Work to be completed: In the entries below, begin at the line with "Esimerkiksi jos tehtävät ovat (6, 2, 149, 18)" and stop after the line with "μοντελοποίηση λογισμικού σε"; output those lines exactly and omit the pictures.
= = = =
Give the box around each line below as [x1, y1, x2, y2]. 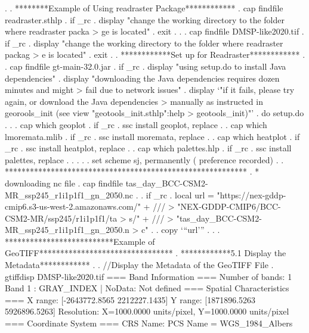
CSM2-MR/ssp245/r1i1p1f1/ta [5, 211, 118, 224]
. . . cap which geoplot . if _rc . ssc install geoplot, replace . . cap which [5, 118, 267, 130]
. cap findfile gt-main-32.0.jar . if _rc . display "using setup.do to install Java [5, 60, 286, 72]
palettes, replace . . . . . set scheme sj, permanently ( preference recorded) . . [5, 153, 284, 166]
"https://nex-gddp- [217, 188, 286, 201]
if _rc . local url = [146, 188, 214, 201]
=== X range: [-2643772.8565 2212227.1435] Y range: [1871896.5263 [5, 293, 256, 306]
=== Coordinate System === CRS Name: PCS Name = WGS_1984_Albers [5, 317, 293, 329]
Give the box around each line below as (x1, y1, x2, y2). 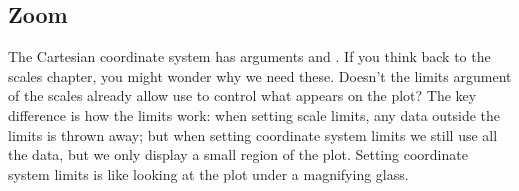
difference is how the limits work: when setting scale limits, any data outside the (8, 104, 501, 125)
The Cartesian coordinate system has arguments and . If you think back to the (8, 46, 491, 67)
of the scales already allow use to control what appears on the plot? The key (8, 85, 477, 106)
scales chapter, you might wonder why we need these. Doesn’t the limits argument (8, 65, 512, 86)
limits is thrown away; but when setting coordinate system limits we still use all (8, 124, 498, 145)
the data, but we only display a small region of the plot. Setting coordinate (8, 144, 468, 165)
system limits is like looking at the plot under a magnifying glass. (8, 163, 409, 184)
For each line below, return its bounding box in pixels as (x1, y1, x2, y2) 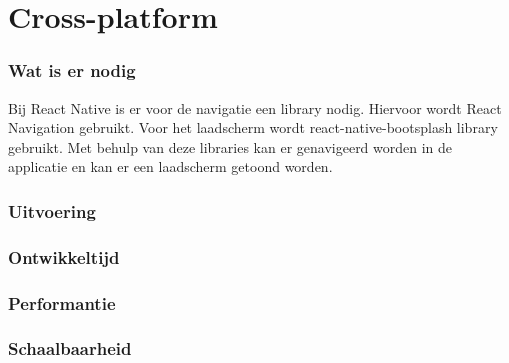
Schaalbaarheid (8, 336, 132, 361)
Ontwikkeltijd (8, 244, 120, 269)
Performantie (8, 290, 116, 315)
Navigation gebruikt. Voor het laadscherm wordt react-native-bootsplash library (8, 117, 498, 138)
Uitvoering (8, 198, 96, 223)
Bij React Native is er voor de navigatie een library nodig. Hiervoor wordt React (8, 97, 502, 118)
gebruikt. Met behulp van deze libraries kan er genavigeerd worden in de (8, 136, 453, 157)
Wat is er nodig (8, 58, 136, 83)
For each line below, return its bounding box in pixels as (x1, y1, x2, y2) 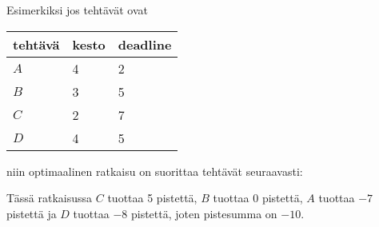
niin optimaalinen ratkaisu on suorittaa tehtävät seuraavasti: (6, 162, 303, 179)
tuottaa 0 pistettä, (213, 189, 303, 206)
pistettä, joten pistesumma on (130, 205, 277, 221)
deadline (118, 34, 172, 54)
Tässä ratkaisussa (6, 189, 93, 206)
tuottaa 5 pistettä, (107, 189, 197, 206)
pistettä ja (6, 205, 57, 221)
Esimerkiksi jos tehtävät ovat (6, 2, 149, 18)
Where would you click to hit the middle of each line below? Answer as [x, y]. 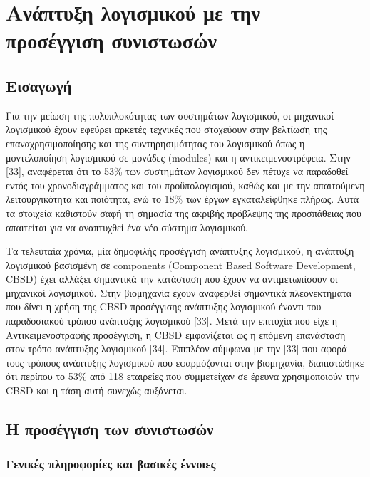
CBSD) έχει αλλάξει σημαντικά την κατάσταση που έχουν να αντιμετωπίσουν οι [172, 279]
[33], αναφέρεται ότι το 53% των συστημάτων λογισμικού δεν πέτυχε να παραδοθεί [177, 171]
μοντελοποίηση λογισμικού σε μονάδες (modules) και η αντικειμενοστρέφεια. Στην [178, 157]
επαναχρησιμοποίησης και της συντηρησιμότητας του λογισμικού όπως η [155, 143]
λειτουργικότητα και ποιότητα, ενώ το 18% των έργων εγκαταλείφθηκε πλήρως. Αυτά [183, 199]
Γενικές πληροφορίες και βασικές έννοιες [111, 464]
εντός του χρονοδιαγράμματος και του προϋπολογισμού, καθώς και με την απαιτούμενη [185, 185]
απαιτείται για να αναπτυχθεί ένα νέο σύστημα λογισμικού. [127, 227]
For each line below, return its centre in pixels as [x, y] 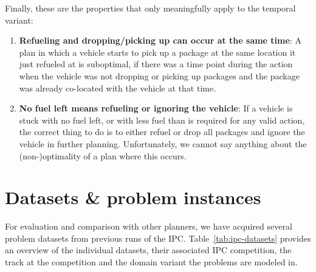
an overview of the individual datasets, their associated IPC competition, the [148, 250]
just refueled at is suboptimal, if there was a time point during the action [156, 64]
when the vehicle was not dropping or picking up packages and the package [159, 75]
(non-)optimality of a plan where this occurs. [103, 155]
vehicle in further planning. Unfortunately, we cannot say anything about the [163, 143]
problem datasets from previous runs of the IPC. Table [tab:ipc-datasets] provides [158, 238]
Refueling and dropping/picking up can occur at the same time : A [160, 40]
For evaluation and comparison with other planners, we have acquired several [149, 226]
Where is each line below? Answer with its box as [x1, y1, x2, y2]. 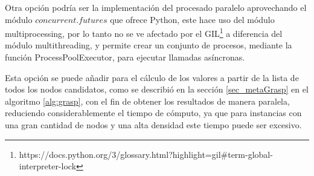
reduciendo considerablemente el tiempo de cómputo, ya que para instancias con [5, 106, 302, 119]
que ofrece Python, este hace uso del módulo [110, 13, 275, 25]
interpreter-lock [19, 160, 77, 172]
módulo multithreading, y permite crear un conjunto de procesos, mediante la [5, 39, 292, 51]
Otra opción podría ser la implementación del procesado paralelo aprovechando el [5, 1, 307, 13]
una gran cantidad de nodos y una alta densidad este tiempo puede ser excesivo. [5, 119, 302, 131]
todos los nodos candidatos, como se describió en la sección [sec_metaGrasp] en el [5, 83, 309, 96]
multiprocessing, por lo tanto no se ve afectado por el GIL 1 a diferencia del [5, 25, 283, 39]
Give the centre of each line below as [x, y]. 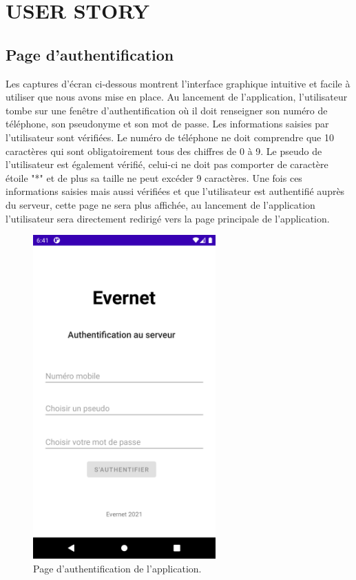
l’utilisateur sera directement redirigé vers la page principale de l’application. [168, 218]
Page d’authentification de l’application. [117, 569]
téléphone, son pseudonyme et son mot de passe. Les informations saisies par [167, 124]
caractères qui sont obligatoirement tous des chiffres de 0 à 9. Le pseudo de [164, 151]
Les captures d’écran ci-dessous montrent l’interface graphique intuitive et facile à [178, 83]
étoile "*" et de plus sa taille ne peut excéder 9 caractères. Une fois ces [154, 177]
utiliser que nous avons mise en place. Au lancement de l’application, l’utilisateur [177, 97]
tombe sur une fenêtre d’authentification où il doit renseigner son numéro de [167, 110]
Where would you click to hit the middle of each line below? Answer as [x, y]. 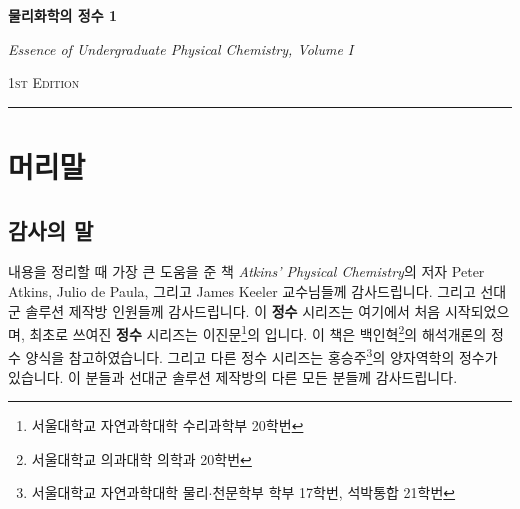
= = = =
Answer to this task:
Esimerkiksi jos tehtävät ovat (6, 2, 149, 18)
Where would you click to hit the middle of each line below? Answer as [x, y]. 
CBSD) έχει αλλάξει σημαντικά την κατάσταση που έχουν να αντιμετωπίσουν οι [172, 279]
[33], αναφέρεται ότι το 53% των συστημάτων λογισμικού δεν πέτυχε να παραδοθεί [177, 171]
μοντελοποίηση λογισμικού σε μονάδες (modules) και η αντικειμενοστρέφεια. Στην [178, 157]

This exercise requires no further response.